■ Exercise ■
Restate, word for word and with no pictures, the stretch of lines in the data below that begins at the line with "knowledge necessary to" and ends at the line with "how many plants", inclusive.

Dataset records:
----------------------------------------

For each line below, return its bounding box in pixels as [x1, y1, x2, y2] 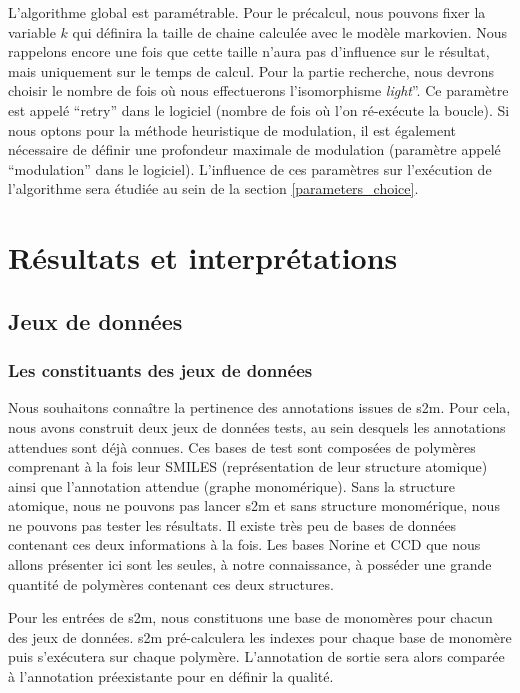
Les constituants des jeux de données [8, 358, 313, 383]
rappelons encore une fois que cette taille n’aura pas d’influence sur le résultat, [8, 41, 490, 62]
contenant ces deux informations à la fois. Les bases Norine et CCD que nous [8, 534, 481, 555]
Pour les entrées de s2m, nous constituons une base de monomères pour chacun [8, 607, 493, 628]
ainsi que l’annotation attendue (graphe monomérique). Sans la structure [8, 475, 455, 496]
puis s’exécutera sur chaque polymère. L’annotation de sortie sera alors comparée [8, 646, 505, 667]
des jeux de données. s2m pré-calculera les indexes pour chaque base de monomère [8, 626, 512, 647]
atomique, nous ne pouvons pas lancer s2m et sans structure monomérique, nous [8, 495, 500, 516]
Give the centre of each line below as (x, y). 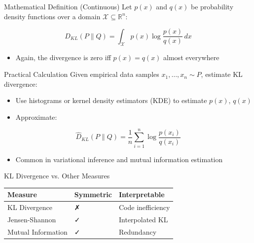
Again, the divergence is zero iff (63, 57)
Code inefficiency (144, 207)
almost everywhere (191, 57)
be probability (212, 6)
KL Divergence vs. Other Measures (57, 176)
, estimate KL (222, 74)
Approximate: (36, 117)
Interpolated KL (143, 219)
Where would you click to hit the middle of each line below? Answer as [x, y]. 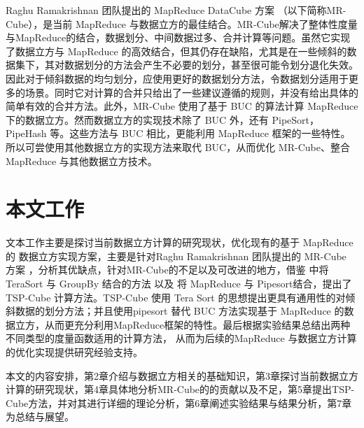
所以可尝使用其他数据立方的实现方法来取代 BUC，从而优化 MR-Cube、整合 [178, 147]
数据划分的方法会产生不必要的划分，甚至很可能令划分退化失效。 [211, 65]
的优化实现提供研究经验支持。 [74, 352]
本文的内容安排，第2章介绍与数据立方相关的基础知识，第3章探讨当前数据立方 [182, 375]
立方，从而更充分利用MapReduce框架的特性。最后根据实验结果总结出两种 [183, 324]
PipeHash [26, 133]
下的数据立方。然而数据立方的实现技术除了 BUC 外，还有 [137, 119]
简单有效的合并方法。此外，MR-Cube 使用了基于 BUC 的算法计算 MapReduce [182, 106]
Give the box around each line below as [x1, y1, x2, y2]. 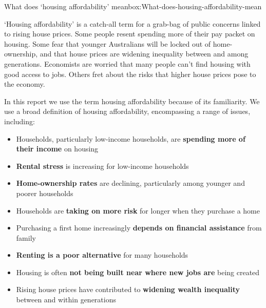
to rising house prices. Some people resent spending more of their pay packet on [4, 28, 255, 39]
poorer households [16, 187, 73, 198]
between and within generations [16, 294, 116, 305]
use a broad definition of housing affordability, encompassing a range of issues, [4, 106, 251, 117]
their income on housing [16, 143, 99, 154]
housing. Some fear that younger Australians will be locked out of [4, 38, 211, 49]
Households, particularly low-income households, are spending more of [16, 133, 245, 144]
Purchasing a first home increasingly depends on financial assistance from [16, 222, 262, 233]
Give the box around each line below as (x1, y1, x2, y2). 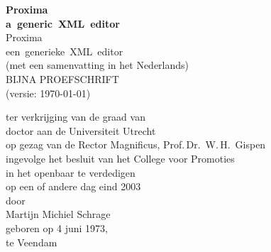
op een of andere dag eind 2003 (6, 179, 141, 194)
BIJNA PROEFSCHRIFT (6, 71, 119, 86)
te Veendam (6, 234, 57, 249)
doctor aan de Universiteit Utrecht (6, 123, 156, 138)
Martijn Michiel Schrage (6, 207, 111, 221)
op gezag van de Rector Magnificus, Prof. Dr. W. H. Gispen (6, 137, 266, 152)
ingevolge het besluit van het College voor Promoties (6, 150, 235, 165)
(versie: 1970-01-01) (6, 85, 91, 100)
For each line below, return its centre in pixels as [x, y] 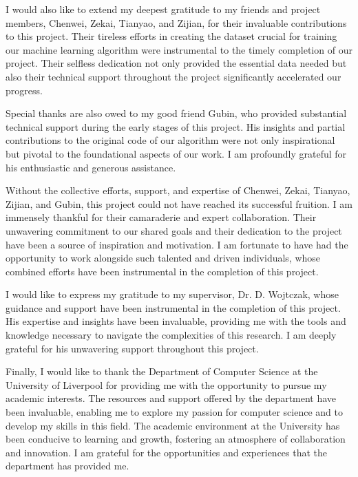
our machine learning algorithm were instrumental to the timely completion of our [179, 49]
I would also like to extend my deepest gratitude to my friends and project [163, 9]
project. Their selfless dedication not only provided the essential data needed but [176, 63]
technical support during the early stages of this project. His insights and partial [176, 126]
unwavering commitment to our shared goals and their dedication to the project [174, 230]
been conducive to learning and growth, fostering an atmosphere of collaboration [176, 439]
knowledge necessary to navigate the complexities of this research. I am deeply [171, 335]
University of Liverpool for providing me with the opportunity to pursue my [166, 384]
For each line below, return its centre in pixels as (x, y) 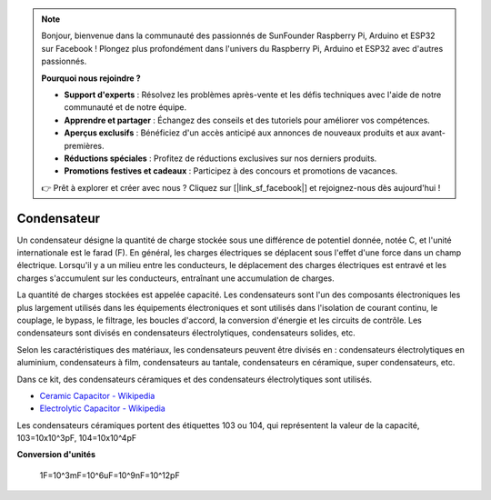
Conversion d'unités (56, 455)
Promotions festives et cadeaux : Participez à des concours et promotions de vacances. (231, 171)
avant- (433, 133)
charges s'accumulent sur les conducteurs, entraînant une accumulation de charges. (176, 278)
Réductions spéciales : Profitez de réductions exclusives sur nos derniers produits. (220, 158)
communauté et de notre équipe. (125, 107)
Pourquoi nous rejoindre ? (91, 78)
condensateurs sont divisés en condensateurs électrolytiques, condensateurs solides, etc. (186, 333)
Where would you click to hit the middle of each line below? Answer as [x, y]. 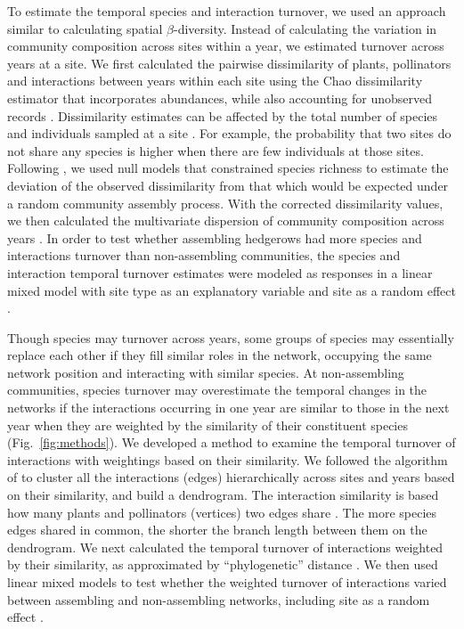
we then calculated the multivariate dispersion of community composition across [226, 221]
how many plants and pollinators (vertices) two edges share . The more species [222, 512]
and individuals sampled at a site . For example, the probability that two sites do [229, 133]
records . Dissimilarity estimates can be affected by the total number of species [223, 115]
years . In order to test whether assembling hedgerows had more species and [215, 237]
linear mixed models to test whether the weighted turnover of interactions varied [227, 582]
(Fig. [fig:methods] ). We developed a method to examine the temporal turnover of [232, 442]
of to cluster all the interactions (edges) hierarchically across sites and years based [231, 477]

----------------------------------------

■ Solution for this exercise ■
knowledge necessary to navigate the complexities of this research. I am deeply [171, 335]
University of Liverpool for providing me with the opportunity to pursue my [166, 384]
For each line below, return its centre in pixels as (x, y) 
Conversion d'unités (56, 455)
Promotions festives et cadeaux : Participez à des concours et promotions de vacances. (231, 171)
avant- (433, 133)
charges s'accumulent sur les conducteurs, entraînant une accumulation de charges. (176, 278)
Réductions spéciales : Profitez de réductions exclusives sur nos derniers produits. (220, 158)
communauté et de notre équipe. (125, 107)
Pourquoi nous rejoindre ? (91, 78)
condensateurs sont divisés en condensateurs électrolytiques, condensateurs solides, etc. (186, 333)
Where would you click to hit the middle of each line below? Answer as [x, y]. 
we then calculated the multivariate dispersion of community composition across [226, 221]
how many plants and pollinators (vertices) two edges share . The more species [222, 512]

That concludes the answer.